◆ **Directions for this task**: Once the pictures are removed, restate the data below word for word.

◆ **Records**:
● ● ●

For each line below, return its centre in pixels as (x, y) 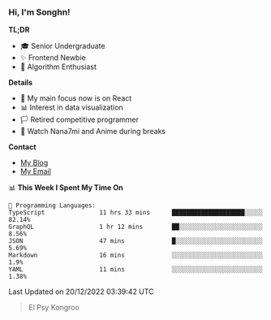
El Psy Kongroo (54, 308)
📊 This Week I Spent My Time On (66, 188)
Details (21, 83)
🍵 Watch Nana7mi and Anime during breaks (93, 132)
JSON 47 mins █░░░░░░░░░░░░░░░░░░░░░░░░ (136, 241)
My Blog (34, 163)
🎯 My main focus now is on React (76, 98)
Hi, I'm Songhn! (39, 12)

● ● ●

◆ **Result of this task**:
For each line below, return its centre in pixels as (x, y) 
El Psy Kongroo (54, 308)
📊 This Week I Spent My Time On (66, 188)
Details (21, 83)
🍵 Watch Nana7mi and Anime during breaks (93, 132)
JSON 47 mins █░░░░░░░░░░░░░░░░░░░░░░░░ (136, 241)
My Blog (34, 163)
🎯 My main focus now is on React (76, 98)
Hi, I'm Songhn! (39, 12)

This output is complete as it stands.